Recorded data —
Segment Open

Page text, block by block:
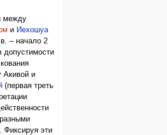
между
и Иехошуа
– начало 2
допустимости
Акивой и
(первая треть
Фиксируя эти
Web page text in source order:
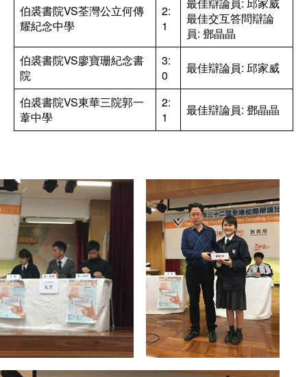
伯裘書院VS荃灣公立何傳
耀紀念中學
2:
1
最佳交互答問辯論
員: 鄧晶晶
伯裘書院VS廖寶珊紀念書
院
3:
0
最佳辯論員: 邱家威
伯裘書院VS東華三院郭一
葦中學
2:
1
最佳辯論員: 鄧晶晶
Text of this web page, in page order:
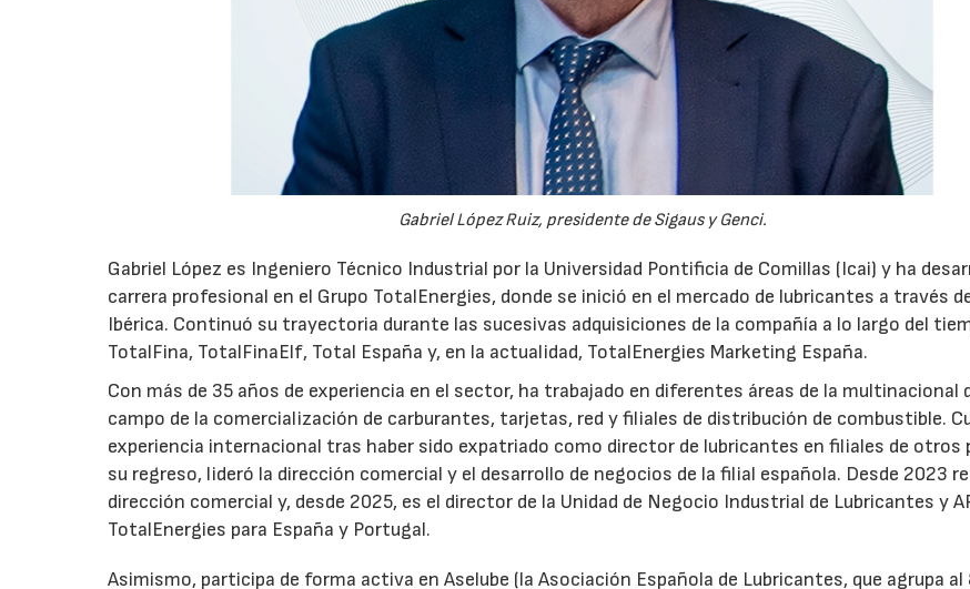
Gabriel López Ruiz, presidente de Sigaus y Genci.
Gabriel López es Ingeniero Técnico Industrial por la Universidad Pontificia de Comillas (Icai) y ha
carrera profesional en el Grupo TotalEnergies, donde se inició en el mercado de lubricantes a través
Ibérica. Continuó su trayectoria durante las sucesivas adquisiciones de la compañía a lo largo del
TotalFina, TotalFinaElf, Total España y, en la actualidad, TotalEnergies Marketing España.
Con más de 35 años de experiencia en el sector, ha trabajado en diferentes áreas de la multinacional
campo de la comercialización de carburantes, tarjetas, red y filiales de distribución de combustible.
experiencia internacional tras haber sido expatriado como director de lubricantes en filiales de otros
su regreso, lideró la dirección comercial y el desarrollo de negocios de la filial española. Desde 2023
dirección comercial y, desde 2025, es el director de la Unidad de Negocio Industrial de Lubricantes y
TotalEnergies para España y Portugal.
Asimismo, participa de forma activa en Aselube (la Asociación Española de Lubricantes, que agrupa al
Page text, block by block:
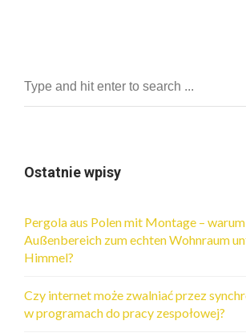
Ostatnie wpisy
Pergola aus Polen mit Montage –
Außenbereich zum echten Wohnraum
Himmel?
Czy internet może zwalniać przez
w programach do pracy zespołowej?
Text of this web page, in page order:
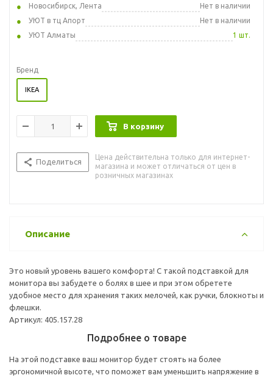
Новосибирск, Лента
Нет в наличии
УЮТ в тц Апорт
Нет в наличии
УЮТ Алматы
1 шт.
Бренд
IKEA
В корзину
Поделиться
Цена действительна только для интернет-
магазина и может отличаться от цен в
розничных магазинах
Описание
Это новый уровень вашего комфорта! С такой подставкой для
монитора вы забудете о болях в шее и при этом обретете
удобное место для хранения таких мелочей, как ручки, блокноты и
флешки.
Артикул: 405.157.28
Подробнее о товаре
На этой подставке ваш монитор будет стоять на более
эргономичной высоте, что поможет вам уменьшить напряжение в
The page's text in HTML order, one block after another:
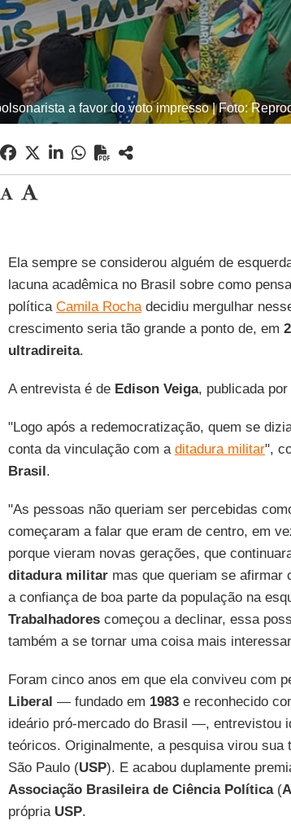
a favor do voto impresso | Foto:
Ela sempre se considerou alguém de
lacuna acadêmica no Brasil sobre como
política Camila Rochadecidiu mergulhar
crescimento seria tão grande a ponto de, em
ultradireita.
A entrevista é de Edison Veiga, publicada por
"Logo após a redemocratização, quem se
conta da vinculação com a ditadura militar",
Brasil.
"As pessoas não queriam ser percebidas
começaram a falar que eram de centro, em
porque vieram novas gerações, que
ditadura militarmas que queriam se afirmar
a confiança de boa parte da população na
Trabalhadorescomeçou a declinar, essa
também a se tornar uma coisa mais
Foram cinco anos em que ela conviveu com
Liberal — fundado em 1983e reconhecido
ideário pró-mercado do Brasil —, entrevistou
teóricos. Originalmente, a pesquisa virou sua
São Paulo (USP). E acabou duplamente
Associação Brasileira de Ciência Política(
própria USP.
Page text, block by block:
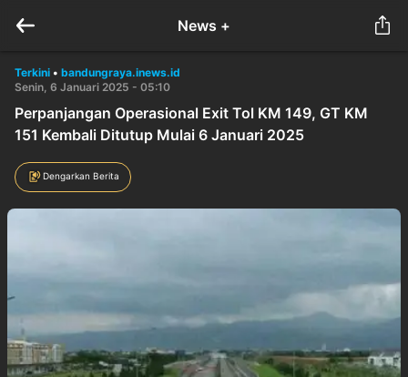
News +
Terkini • bandungraya.inews.id
Senin, 6 Januari 2025 - 05:10
Perpanjangan Operasional Exit Tol KM 149, GT KM
151 Kembali Ditutup Mulai 6 Januari 2025
Dengarkan Berita
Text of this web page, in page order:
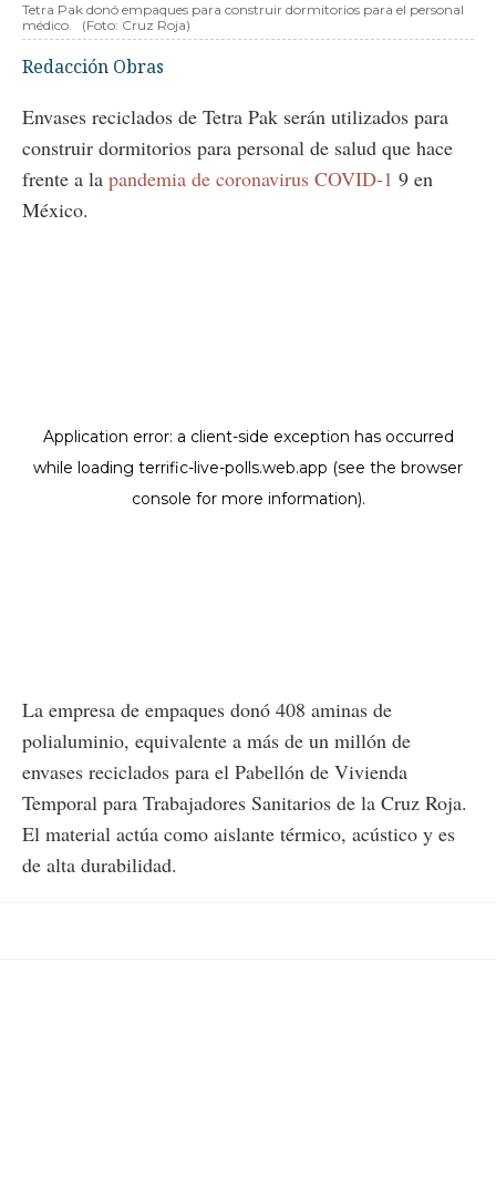
Tetra Pak donó empaques para construir dormitorios para el personal
médico.
(Foto: Cruz Roja)
Redacción Obras
Envases reciclados de Tetra Pak serán utilizados para
construir dormitorios para personal de salud que hace
frente a la pandemia de coronavirus COVID-1 9 en
México.
La empresa de empaques donó 408 aminas de
polialuminio, equivalente a más de un millón de
envases reciclados para el Pabellón de Vivienda
Temporal para Trabajadores Sanitarios de la Cruz Roja.
El material actúa como aislante térmico, acústico y es
de alta durabilidad.
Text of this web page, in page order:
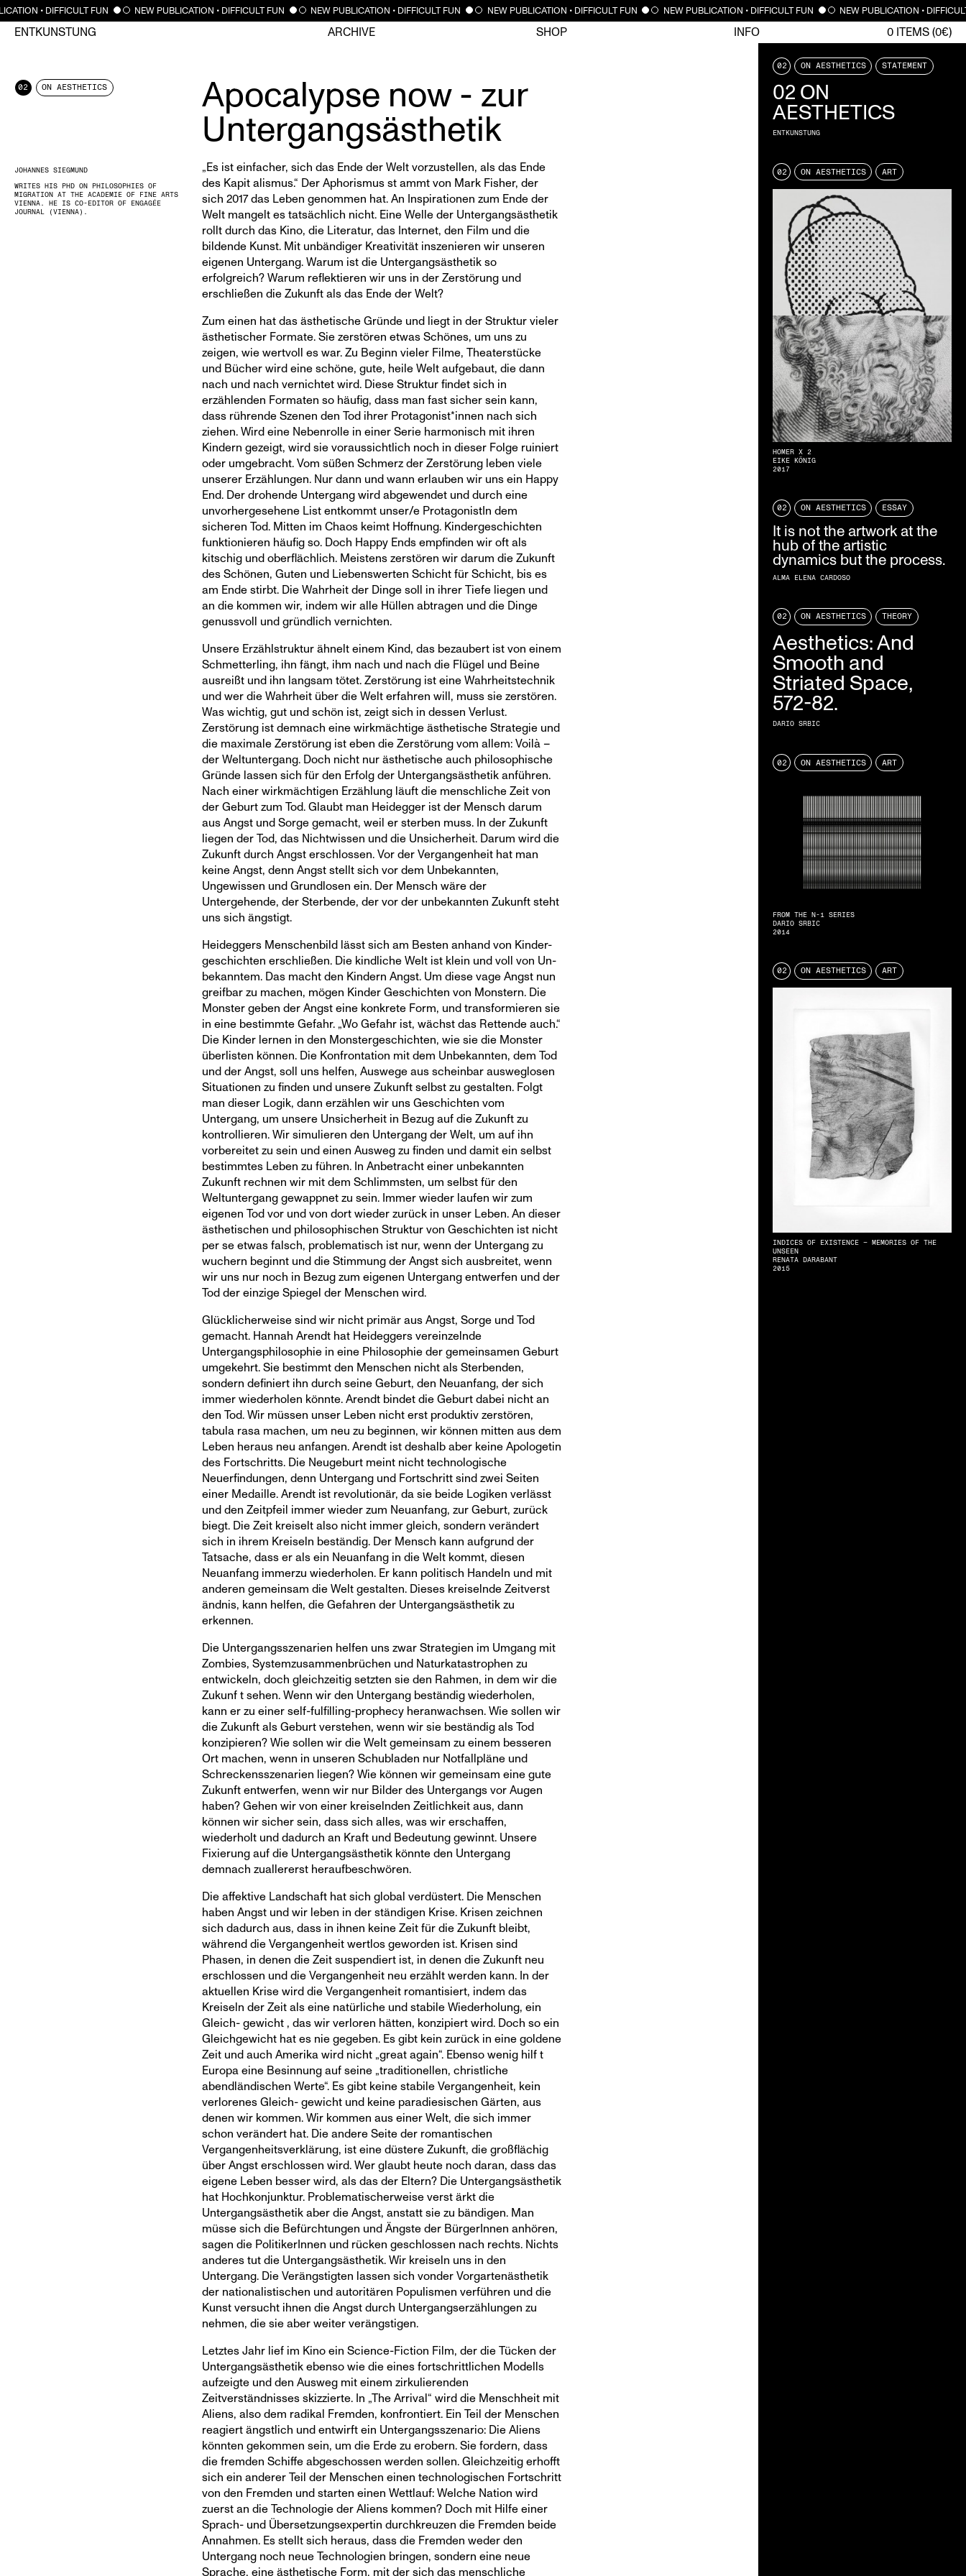
CLOSE
• DIFFICULT FUN NEW PUBLICATION • DIFFICULT FUN NEW PUBLICATION • DIFFICULT FUN NEW PUBLICATION • DIFFICULT FUN NEW PUBLICATION • DIFFICULT FUN NEW PUBLICATION •
ENTKUNSTUNG ARCHIVE SHOP INFO 0ITEMS (0€)
02 ON AESTHETICS
Apocalypse now - zur
Untergangsästhetik
JOHANNES SIEGMUND
WRITES HIS PHD ON PHILOSOPHIES OF
MIGRATION AT THE ACADEMIE OF FINE ARTS
VIENNA. HE IS CO-EDITOR OF ENGAGÉE
JOURNAL (VIENNA).
„Es ist einfacher, sich das Ende der Welt vorzustellen, als das Ende
des Kapit alismus.“ Der Aphorismus st ammt von Mark Fisher, der
sich 2017 das Leben genommen hat. An Inspirationen zum Ende der
Welt mangelt es tatsächlich nicht. Eine Welle der Untergangsästhetik
rollt durch das Kino, die Literatur, das Internet, den Film und die
bildende Kunst. Mit unbändiger Kreativität inszenieren wir unseren
eigenen Untergang. Warum ist die Untergangsästhetik so
erfolgreich? Warum reflektieren wir uns in der Zerstörung und
erschließen die Zukunft als das Ende der Welt?
Zum einen hat das ästhetische Gründe und liegt in der Struktur vieler
ästhetischer Formate. Sie zerstören etwas Schönes, um uns zu
zeigen, wie wertvoll es war. Zu Beginn vieler Filme, Theaterstücke
und Bücher wird eine schöne, gute, heile Welt aufgebaut, die dann
nach und nach vernichtet wird. Diese Struktur findet sich in
erzählenden Formaten so häufig, dass man fast sicher sein kann,
dass rührende Szenen den Tod ihrer Protagonist*innen nach sich
ziehen. Wird eine Nebenrolle in einer Serie harmonisch mit ihren
Kindern gezeigt, wird sie voraussichtlich noch in dieser Folge ruiniert
oder umgebracht. Vom süßen Schmerz der Zerstörung leben viele
unserer Erzählungen. Nur dann und wann erlauben wir uns ein Happy
End. Der drohende Untergang wird abgewendet und durch eine
unvorhergesehene List entkommt unser/e ProtagonistIn dem
sicheren Tod. Mitten im Chaos keimt Hoffnung. Kindergeschichten
funktionieren häufig so. Doch Happy Ends empfinden wir oft als
kitschig und oberflächlich. Meistens zerstören wir darum die Zukunft
des Schönen, Guten und Liebenswerten Schicht für Schicht, bis es
am Ende stirbt. Die Wahrheit der Dinge soll in ihrer Tiefe liegen und
an die kommen wir, indem wir alle Hüllen abtragen und die Dinge
genussvoll und gründlich vernichten.
Unsere Erzählstruktur ähnelt einem Kind, das bezaubert ist von einem
Schmetterling, ihn fängt, ihm nach und nach die Flügel und Beine
ausreißt und ihn langsam tötet. Zerstörung ist eine Wahrheitstechnik
und wer die Wahrheit über die Welt erfahren will, muss sie zerstören.
Was wichtig, gut und schön ist, zeigt sich in dessen Verlust.
Zerstörung ist demnach eine wirkmächtige ästhetische Strategie und
die maximale Zerstörung ist eben die Zerstörung vom allem: Voilà –
der Weltuntergang. Doch nicht nur ästhetische auch philosophische
Gründe lassen sich für den Erfolg der Untergangsästhetik anführen.
Nach einer wirkmächtigen Erzählung läuft die menschliche Zeit von
der Geburt zum Tod. Glaubt man Heidegger ist der Mensch darum
aus Angst und Sorge gemacht, weil er sterben muss. In der Zukunft
liegen der Tod, das Nichtwissen und die Unsicherheit. Darum wird die
Zukunft durch Angst erschlossen. Vor der Vergangenheit hat man
keine Angst, denn Angst stellt sich vor dem Unbekannten,
Ungewissen und Grundlosen ein. Der Mensch wäre der
Untergehende, der Sterbende, der vor der unbekannten Zukunft steht
uns sich ängstigt.
Heideggers Menschenbild lässt sich am Besten anhand von Kinder-
geschichten erschließen. Die kindliche Welt ist klein und voll von Un-
bekanntem. Das macht den Kindern Angst. Um diese vage Angst nun
greifbar zu machen, mögen Kinder Geschichten von Monstern. Die
Monster geben der Angst eine konkrete Form, und transformieren sie
in eine bestimmte Gefahr. „Wo Gefahr ist, wächst das Rettende auch.“
Die Kinder lernen in den Monstergeschichten, wie sie die Monster
überlisten können. Die Konfrontation mit dem Unbekannten, dem Tod
und der Angst, soll uns helfen, Auswege aus scheinbar ausweglosen
Situationen zu finden und unsere Zukunft selbst zu gestalten. Folgt
man dieser Logik, dann erzählen wir uns Geschichten vom
Untergang, um unsere Unsicherheit in Bezug auf die Zukunft zu
kontrollieren. Wir simulieren den Untergang der Welt, um auf ihn
vorbereitet zu sein und einen Ausweg zu finden und damit ein selbst
bestimmtes Leben zu führen. In Anbetracht einer unbekannten
Zukunft rechnen wir mit dem Schlimmsten, um selbst für den
Weltuntergang gewappnet zu sein. Immer wieder laufen wir zum
eigenen Tod vor und von dort wieder zurück in unser Leben. An dieser
ästhetischen und philosophischen Struktur von Geschichten ist nicht
per se etwas falsch, problematisch ist nur, wenn der Untergang zu
wuchern beginnt und die Stimmung der Angst sich ausbreitet, wenn
wir uns nur noch in Bezug zum eigenen Untergang entwerfen und der
Tod der einzige Spiegel der Menschen wird.
Glücklicherweise sind wir nicht primär aus Angst, Sorge und Tod
gemacht. Hannah Arendt hat Heideggers vereinzelnde
Untergangsphilosophie in eine Philosophie der gemeinsamen Geburt
umgekehrt. Sie bestimmt den Menschen nicht als Sterbenden,
sondern definiert ihn durch seine Geburt, den Neuanfang, der sich
immer wiederholen könnte. Arendt bindet die Geburt dabei nicht an
den Tod. Wir müssen unser Leben nicht erst produktiv zerstören,
tabula rasa machen, um neu zu beginnen, wir können mitten aus dem
Leben heraus neu anfangen. Arendt ist deshalb aber keine Apologetin
des Fortschritts. Die Neugeburt meint nicht technologische
Neuerfindungen, denn Untergang und Fortschritt sind zwei Seiten
einer Medaille. Arendt ist revolutionär, da sie beide Logiken verlässt
und den Zeitpfeil immer wieder zum Neuanfang, zur Geburt, zurück
biegt. Die Zeit kreiselt also nicht immer gleich, sondern verändert
sich in ihrem Kreiseln beständig. Der Mensch kann aufgrund der
Tatsache, dass er als ein Neuanfang in die Welt kommt, diesen
Neuanfang immerzu wiederholen. Er kann politisch Handeln und mit
anderen gemeinsam die Welt gestalten. Dieses kreiselnde Zeitverst
ändnis, kann helfen, die Gefahren der Untergangsästhetik zu
erkennen.
Die Untergangsszenarien helfen uns zwar Strategien im Umgang mit
Zombies, Systemzusammenbrüchen und Naturkatastrophen zu
entwickeln, doch gleichzeitig setzten sie den Rahmen, in dem wir die
Zukunf t sehen. Wenn wir den Untergang beständig wiederholen,
kann er zu einer self-fulfilling-prophecy heranwachsen. Wie sollen wir
die Zukunft als Geburt verstehen, wenn wir sie beständig als Tod
konzipieren? Wie sollen wir die Welt gemeinsam zu einem besseren
Ort machen, wenn in unseren Schubladen nur Notfallpläne und
Schreckensszenarien liegen? Wie können wir gemeinsam eine gute
Zukunft entwerfen, wenn wir nur Bilder des Untergangs vor Augen
haben? Gehen wir von einer kreiselnden Zeitlichkeit aus, dann
können wir sicher sein, dass sich alles, was wir erschaffen,
wiederholt und dadurch an Kraft und Bedeutung gewinnt. Unsere
Fixierung auf die Untergangsästhetik könnte den Untergang
demnach zuallererst heraufbeschwören.
Die affektive Landschaft hat sich global verdüstert. Die Menschen
haben Angst und wir leben in der ständigen Krise. Krisen zeichnen
sich dadurch aus, dass in ihnen keine Zeit für die Zukunft bleibt,
während die Vergangenheit wertlos geworden ist. Krisen sind
Phasen, in denen die Zeit suspendiert ist, in denen die Zukunft neu
erschlossen und die Vergangenheit neu erzählt werden kann. In der
aktuellen Krise wird die Vergangenheit romantisiert, indem das
Kreiseln der Zeit als eine natürliche und stabile Wiederholung, ein
Gleich- gewicht , das wir verloren hätten, konzipiert wird. Doch so ein
Gleichgewicht hat es nie gegeben. Es gibt kein zurück in eine goldene
Zeit und auch Amerika wird nicht „great again“. Ebenso wenig hilf t
Europa eine Besinnung auf seine „traditionellen, christliche
abendländischen Werte“. Es gibt keine stabile Vergangenheit, kein
verlorenes Gleich- gewicht und keine paradiesischen Gärten, aus
denen wir kommen. Wir kommen aus einer Welt, die sich immer
schon verändert hat. Die andere Seite der romantischen
Vergangenheitsverklärung, ist eine düstere Zukunft, die großflächig
über Angst erschlossen wird. Wer glaubt heute noch daran, dass das
eigene Leben besser wird, als das der Eltern? Die Untergangsästhetik
hat Hochkonjunktur. Problematischerweise verst ärkt die
Untergangsästhetik aber die Angst, anstatt sie zu bändigen. Man
müsse sich die Befürchtungen und Ängste der BürgerInnen anhören,
sagen die PolitikerInnen und rücken geschlossen nach rechts. Nichts
anderes tut die Untergangsästhetik. Wir kreiseln uns in den
Untergang. Die Verängstigten lassen sich vonder Vorgartenästhetik
der nationalistischen und autoritären Populismen verführen und die
Kunst versucht ihnen die Angst durch Untergangserzählungen zu
nehmen, die sie aber weiter verängstigen.
Letztes Jahr lief im Kino ein Science-Fiction Film, der die Tücken der
Untergangsästhetik ebenso wie die eines fortschrittlichen Modells
aufzeigte und den Ausweg mit einem zirkulierenden
Zeitverständnisses skizzierte. In „The Arrival“ wird die Menschheit mit
Aliens, also dem radikal Fremden, konfrontiert. Ein Teil der Menschen
reagiert ängstlich und entwirft ein Untergangsszenario: Die Aliens
könnten gekommen sein, um die Erde zu erobern. Sie fordern, dass
die fremden Schiffe abgeschossen werden sollen. Gleichzeitig erhofft
sich ein anderer Teil der Menschen einen technologischen Fortschritt
von den Fremden und starten einen Wettlauf: Welche Nation wird
zuerst an die Technologie der Aliens kommen? Doch mit Hilfe einer
Sprach- und Übersetzungsexpertin durchkreuzen die Fremden beide
Annahmen. Es stellt sich heraus, dass die Fremden weder den
Untergang noch neue Technologien bringen, sondern eine neue
Sprache, eine ästhetische Form, mit der sich das menschliche
02 ON AESTHETICS STATEMENT
02 ON
AESTHETICS
ENTKUNSTUNG
02 ON AESTHETICS ART
HOMER X 2
EIKE KÖNIG
2017
02 ON AESTHETICS ESSAY
It is not the artwork at the
hub of the artistic
dynamics but the process.
ALMA ELENA CARDOSO
02 ON AESTHETICS THEORY
Aesthetics: And
Smooth and
Striated Space,
572-82.
DARIO SRBIC
02 ON AESTHETICS ART
FROM THE N-1 SERIES
DARIO SRBIC
2014
02 ON AESTHETICS ART
INDICES OF EXISTENCE – MEMORIES OF THE
UNSEEN
RENATA DARABANT
2015

Segment Closed

What to do — For the data above, set down exactly the lines from the line with "dirección comercial y, desde" to the line with "Außenbereich zum echten Wohnraum", both included, leaving pictures out.

Expected answer —
dirección comercial y, desde 2025, es el director de la Unidad de Negocio Industrial de Lubricantes y
TotalEnergies para España y Portugal.
Asimismo, participa de forma activa en Aselube (la Asociación Española de Lubricantes, que agrupa al
Page text, block by block:
Ostatnie wpisy
Pergola aus Polen mit Montage –
Außenbereich zum echten Wohnraum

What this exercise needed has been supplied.